Definition: Let $g$ be an integer. We say that $g$ is a small primitive root of $p$ if $1\le g and $g$ is a primitive root of $p$.
The following little result gives some information about your question:
Let $p$ be a prime of the form $4k+1$. Then there is a small primitive root of $p$ which is also a primitive root of $p^2$.
Proof: Let $g$ be a primitive root of the odd prime $p$. Suppose also that $g$ is not a primitive root of $p^2$. This is the case iff $g^{p-1}\equiv 1\pmod{p^2}$.
If $p$ is of the form $4k+1$, then $-g$ is also a primitive root of $p$, and $(-g)^{p-1}\equiv 1\pmod{p^2}$. But then $p-g$ is a primitive root of $p^2$.
Thus for any small primitive root $g$ of a prime of the form $4k+1$, at least one of $g$ or $p-g$ is a primitive root of $p^2$.

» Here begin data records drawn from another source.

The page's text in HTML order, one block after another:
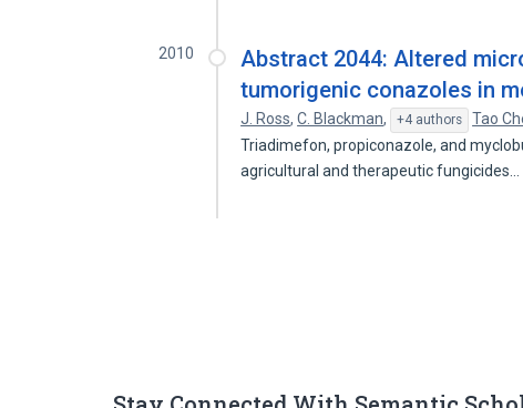
2010
Abstract 2044: Altered
tumorigenic conazoles in
J. Ross,C. Blackman, +4 authors Tao
Triadimefon, propiconazole, and
agricultural and therapeutic fungicides…
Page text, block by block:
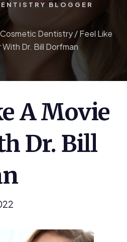
BLOGGER
Cosmetic Dentistry/Feel Like
With Dr. Bill Dorfman
A Movie
Dr. Bill
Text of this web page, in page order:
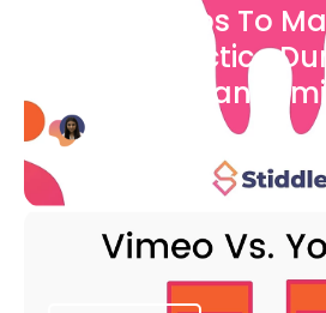
7 Easy Steps To
Dental Practice
COVID-19 Pandemic
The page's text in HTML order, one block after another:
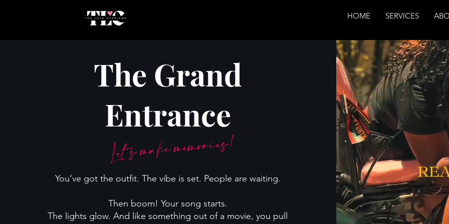
HOME SERVICES
The Grand
Entrance
Let’s make memories!
You’ve got the outfit. The vibe is set. People are waiting.
Then boom! Your song starts.
The lights glow. And like something out of a movie, you pull
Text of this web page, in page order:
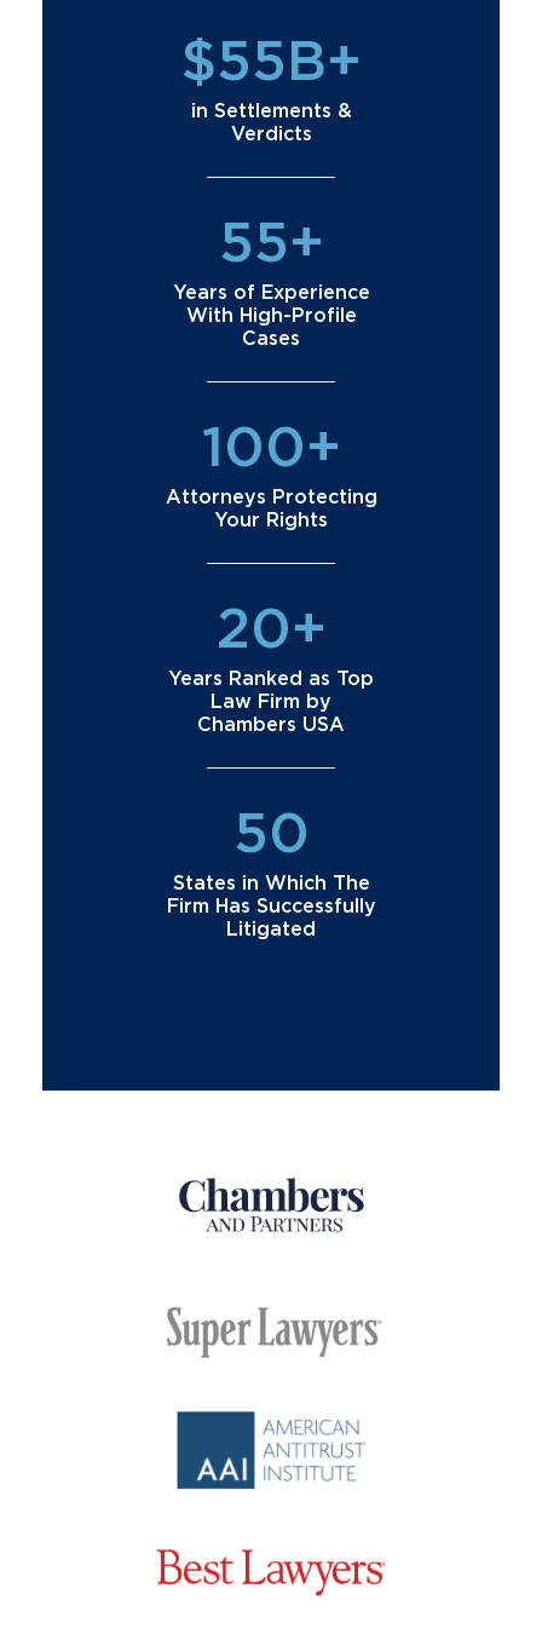
$55B+
in Settlements &
Verdicts
55+
Years of Experience
With High-Profile
Cases
100+
Attorneys Protecting
Your Rights
20+
Years Ranked as Top
Law Firm by
Chambers USA
50
States in Which The
Firm Has Successfully
Litigated
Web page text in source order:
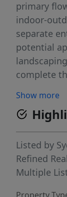
primary
indoor-
separate
potential
complete
Show more
Listed by
Refined
Multiple
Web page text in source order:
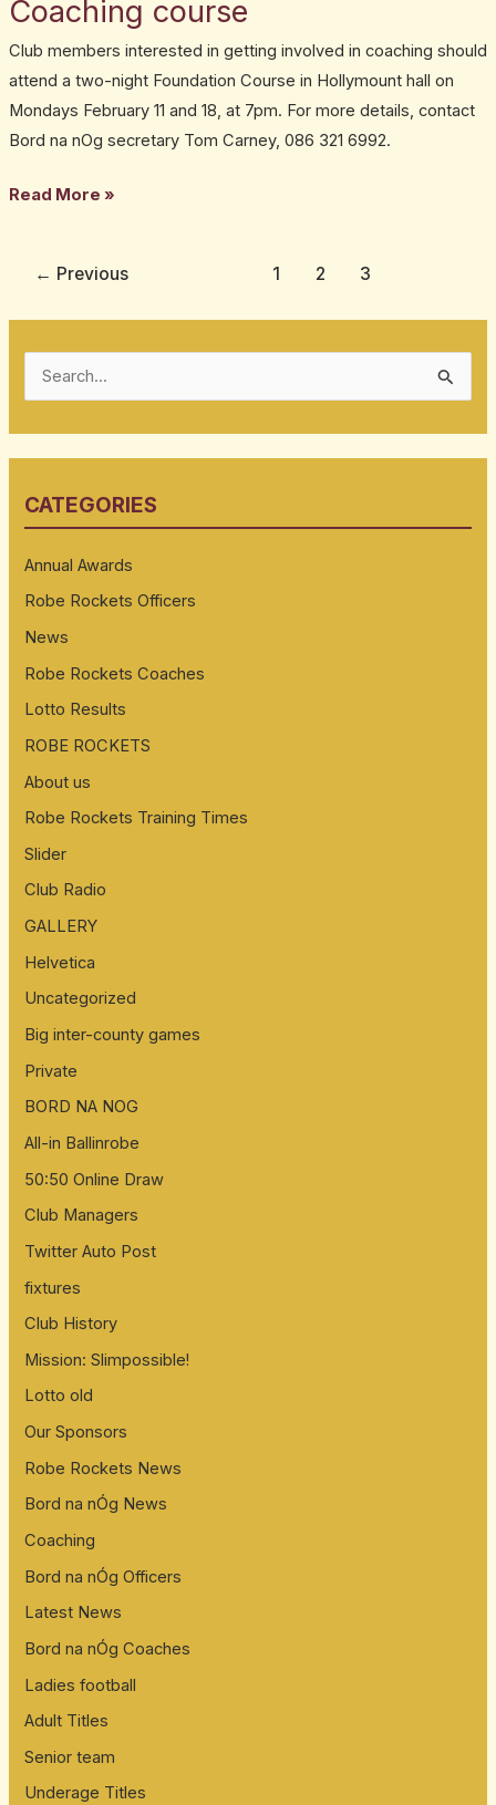
Coaching course
Club members interested in getting involved in coaching should
attend a two-night Foundation Course in Hollymount hall on
Mondays February 11 and 18, at 7pm. For more details, contact
Bord na nOg secretary Tom Carney, 086 321 6992.
Coaching
Read More »
← Previous 1 2 3
c
f
o
r
:
CATEGORIES
Annual Awards
Robe Rockets Officers
News
Robe Rockets Coaches
Lotto Results
ROBE ROCKETS
About us
Robe Rockets Training Times
Slider
Club Radio
GALLERY
Helvetica
Uncategorized
Big inter-county games
Private
BORD NA NOG
All-in Ballinrobe
50:50 Online Draw
Club Managers
Twitter Auto Post
fixtures
Club History
Mission: Slimpossible!
Lotto old
Our Sponsors
Robe Rockets News
Bord na nÓg News
Coaching
Bord na nÓg Officers
Latest News
Bord na nÓg Coaches
Ladies football
Adult Titles
Senior team
Underage Titles
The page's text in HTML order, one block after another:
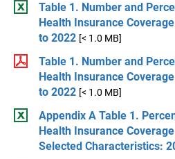
Table 1. Number and
Health Insurance
to 2022 [< 1.0 MB]
Table 1. Number and
Health Insurance
to 2022 [< 1.0 MB]
Appendix A Table 1.
Health Insurance
Selected Characteristics:
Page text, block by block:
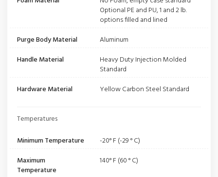
Optional PE and PU, 1 and 2 lb.
options filled and lined
Purge Body Material
Aluminum
Handle Material
Heavy Duty Injection Molded
Standard
Hardware Material
Yellow Carbon Steel Standard
Temperatures
Minimum Temperature
-20° F (-29 ° C)
Maximum
Temperature
140° F (60 ° C)

Added: The OP in a comment asked for a proof that if $g$ is a primitive root of $p$, then exactly one of $g+kp$ ($0\le k \le p-1$) fails to be a primitive root of $p^2$. A detailed proof is much too long for a comment, so we added it to the above answer. I have not seen the result proved explicitly, but the proof is almost the same as the usual proof that at least one of $g$ and $g+p$ is a primitive root of $p^2$.
By a counting argument, there are $\varphi(p-1)$ numbers, pairwise incongruent modulo $p^2$, which are primitive roots of $p$ but not of $p^2$. So it will be enough to show that no two of these are congruent modulo $p$.

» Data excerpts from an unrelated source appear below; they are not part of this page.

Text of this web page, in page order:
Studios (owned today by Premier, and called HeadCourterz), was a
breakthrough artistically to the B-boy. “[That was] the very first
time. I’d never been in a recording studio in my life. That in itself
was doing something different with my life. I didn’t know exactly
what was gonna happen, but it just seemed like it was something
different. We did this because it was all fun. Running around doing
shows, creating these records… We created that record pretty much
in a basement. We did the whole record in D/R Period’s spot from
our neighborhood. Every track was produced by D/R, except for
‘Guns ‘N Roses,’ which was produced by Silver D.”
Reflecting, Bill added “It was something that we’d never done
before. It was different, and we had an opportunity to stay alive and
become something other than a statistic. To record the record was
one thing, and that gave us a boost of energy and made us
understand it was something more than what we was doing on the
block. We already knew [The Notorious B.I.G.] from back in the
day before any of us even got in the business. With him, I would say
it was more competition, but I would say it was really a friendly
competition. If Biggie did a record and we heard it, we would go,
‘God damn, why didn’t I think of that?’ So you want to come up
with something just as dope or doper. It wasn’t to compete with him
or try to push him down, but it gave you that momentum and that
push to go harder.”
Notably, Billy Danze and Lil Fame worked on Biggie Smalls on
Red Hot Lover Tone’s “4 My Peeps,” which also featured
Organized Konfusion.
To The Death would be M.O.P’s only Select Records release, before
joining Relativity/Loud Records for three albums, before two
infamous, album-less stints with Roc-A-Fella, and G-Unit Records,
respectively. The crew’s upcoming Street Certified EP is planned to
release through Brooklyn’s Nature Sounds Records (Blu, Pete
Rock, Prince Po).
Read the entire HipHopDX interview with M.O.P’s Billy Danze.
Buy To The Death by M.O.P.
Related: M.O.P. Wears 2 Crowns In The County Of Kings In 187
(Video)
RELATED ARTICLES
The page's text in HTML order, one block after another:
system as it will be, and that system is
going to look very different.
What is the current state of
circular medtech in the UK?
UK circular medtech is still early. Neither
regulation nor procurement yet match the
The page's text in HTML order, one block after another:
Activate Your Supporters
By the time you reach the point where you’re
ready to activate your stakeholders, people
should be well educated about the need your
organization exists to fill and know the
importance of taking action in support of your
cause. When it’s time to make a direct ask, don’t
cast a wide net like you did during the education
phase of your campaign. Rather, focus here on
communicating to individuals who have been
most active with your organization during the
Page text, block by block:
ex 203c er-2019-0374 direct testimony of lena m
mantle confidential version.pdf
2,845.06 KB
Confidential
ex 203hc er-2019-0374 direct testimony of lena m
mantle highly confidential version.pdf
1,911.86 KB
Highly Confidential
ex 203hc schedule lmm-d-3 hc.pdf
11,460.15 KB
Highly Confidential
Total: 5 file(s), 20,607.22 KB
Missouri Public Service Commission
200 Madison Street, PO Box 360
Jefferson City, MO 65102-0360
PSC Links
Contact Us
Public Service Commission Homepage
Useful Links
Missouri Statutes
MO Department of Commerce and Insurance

Suppose to the contrary $g_1$ and $g_2$ are primitive roots of $p$, but not of $p^2$, are incongruent modulo $p^2$, but congruent modulo $p$. Then $g_2=g_1+lp$ for some integer $l$.
Since the $g_i$ are not primitive roots of $p^2$, but are primitive roots of $p$, they have order $p-1$ modulo $p^2$. Thus $g_1^{p-1}\equiv g_2^{p-1}\equiv 1 \pmod{p^2}$. By the Binomial Theorem, $g_2^{p-1}=(g_1+lp)^{p-1}\equiv g_1^{p-1}+(p-1)(lp)g_1^{p-2}\pmod{p^2}.\tag{$\ast$}$ But since each of $g_2^{p-1}$ and $g_1^{p-1}$ is congruent to $1$ modulo $p^2$, it follows that $(p-1)(lp)g_1^{p-2}$ is divisible by $p^2$. Thus $l$ is divisible by $p$, and therefore $g_1$ and $g_2$ are congruent modulo $p^2$, contrary to assumption.

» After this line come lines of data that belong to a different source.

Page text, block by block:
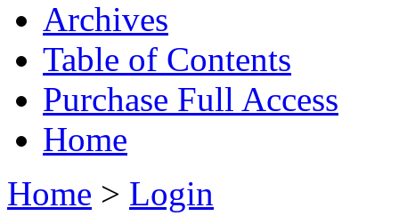
Archives
Table of Contents
Purchase Full Access
Home
Home > Login
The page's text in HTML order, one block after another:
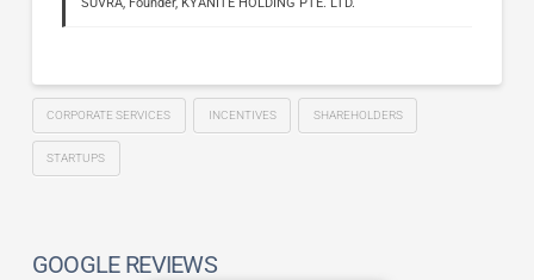
SUVRA, Founder, KYANITE HOLDING PTE. LTD.
CORPORATE SERVICES INCENTIVES SHAREHOLDERS
STARTUPS
GOOGLE REVIEWS
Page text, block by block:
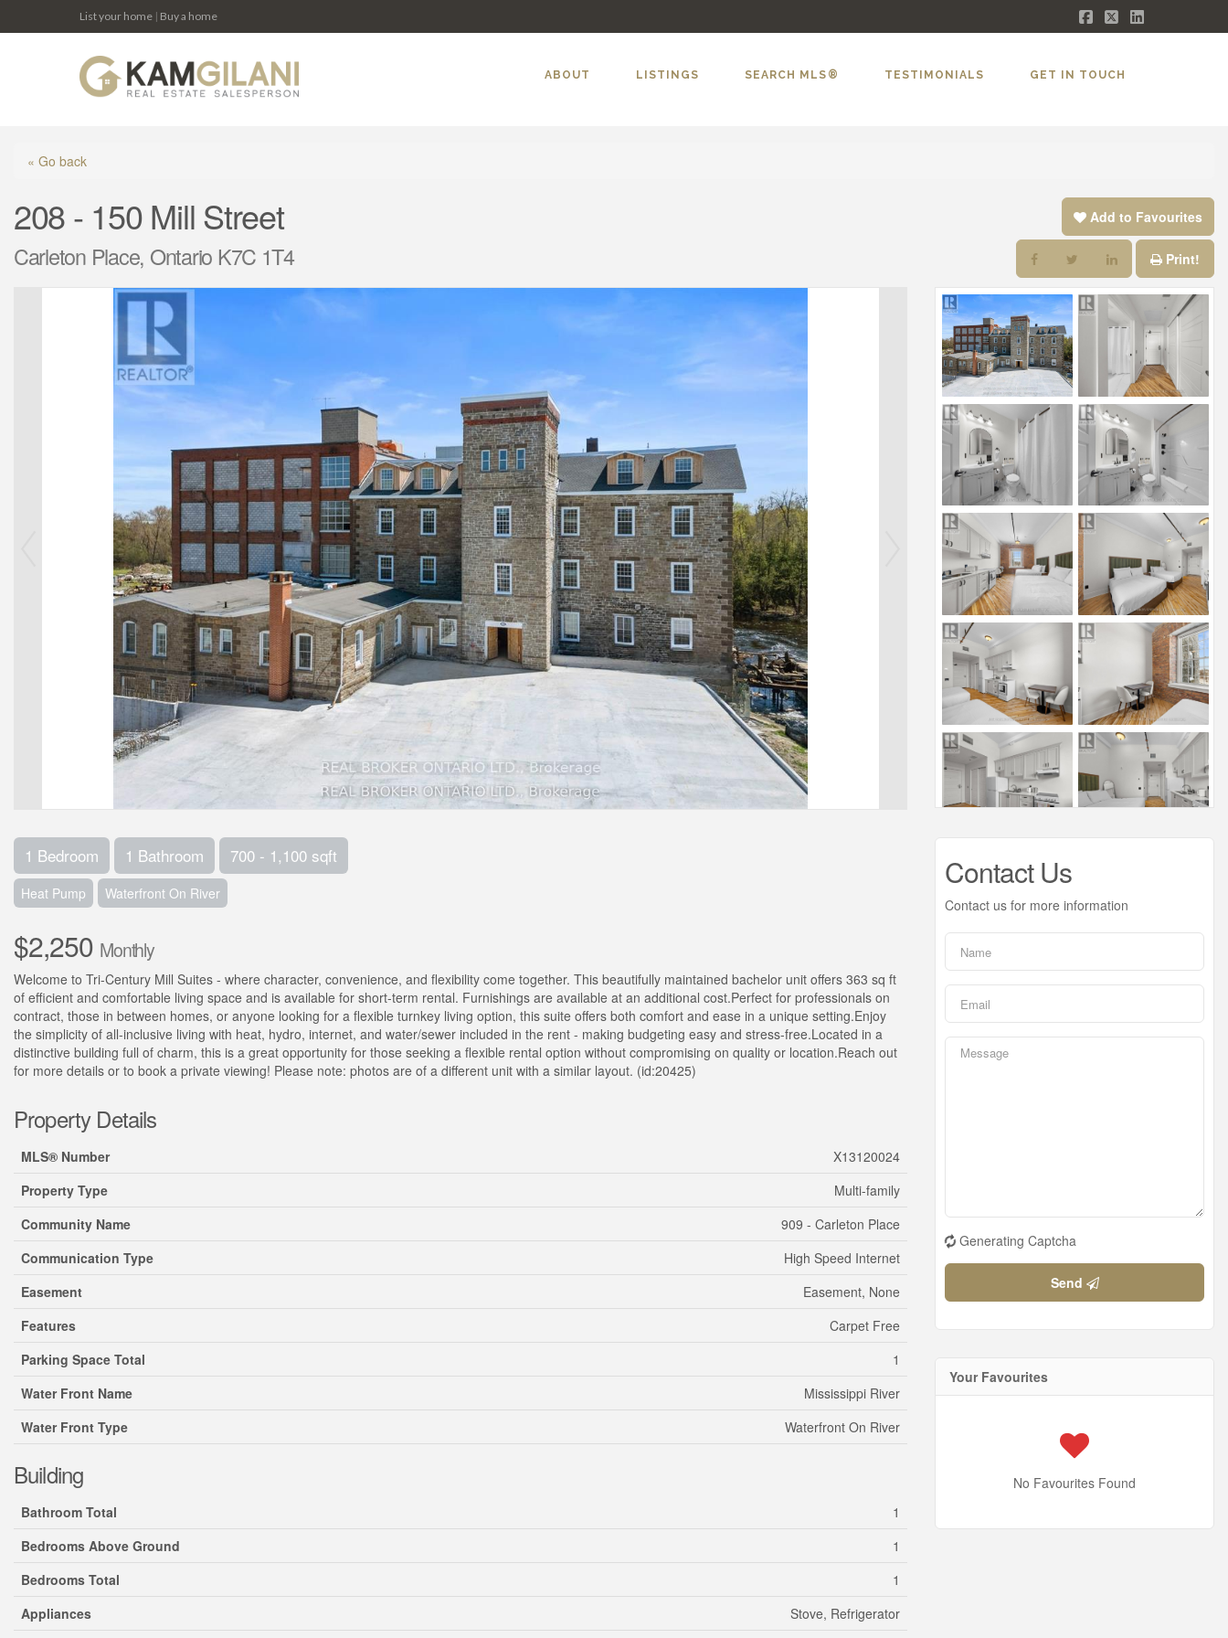
List your home | Buy a home
Facebook
X LinkedIn
ABOUT LISTINGS SEARCH MLS® TESTIMONIALS GET IN TOUCH
« Go back
208 - 150 Mill Street
Carleton Place, Ontario K7C 1T4
Add to Favourites
Print!
1 Bedroom 1 Bathroom 700 - 1,100 sqft
Heat Pump Waterfront On River
$2,250 Monthly
Welcome to Tri-Century Mill Suites - where character, convenience, and flexibility come together. This beautifully maintained bachelor unit offers 363 sq ft
of efficient and comfortable living space and is available for short-term rental. Furnishings are available at an additional cost.Perfect for professionals on
contract, those in between homes, or anyone looking for a flexible turnkey living option, this suite offers both comfort and ease in a unique setting.Enjoy
the simplicity of all-inclusive living with heat, hydro, internet, and water/sewer included in the rent - making budgeting easy and stress-free.Located in a
distinctive building full of charm, this is a great opportunity for those seeking a flexible rental option without compromising on quality or location.Reach out
for more details or to book a private viewing! Please note: photos are of a different unit with a similar layout. (id:20425)
Property Details
MLS® Number
X13120024
Property Type
Multi-family
Community Name
909 - Carleton Place
Communication Type
High Speed Internet
Easement
Easement, None
Features
Carpet Free
Parking Space Total
1
Water Front Name
Mississippi River
Water Front Type
Waterfront On River
Building
Bathroom Total
1
Bedrooms Above Ground
1
Bedrooms Total
1
Appliances
Stove, Refrigerator
Contact Us
Contact us for more information
Generating Captcha
Send
Your Favourites
No Favourites Found

We need not have used a counting argument to prove existence from uniqueness. The relationship $g_2^{p-1}\equiv g_1^{p-1}+(p-1)(lp)g_1^{p-2}\pmod{p^2}$ can be used directly to show that for any primitive root $g_1$ of $p$, there is an $l$ such that $g_1+lp$ is not a primitive root of $p^2$. It is just a matter of solving the appropriate congruence, like in the proof of Hensel lifting.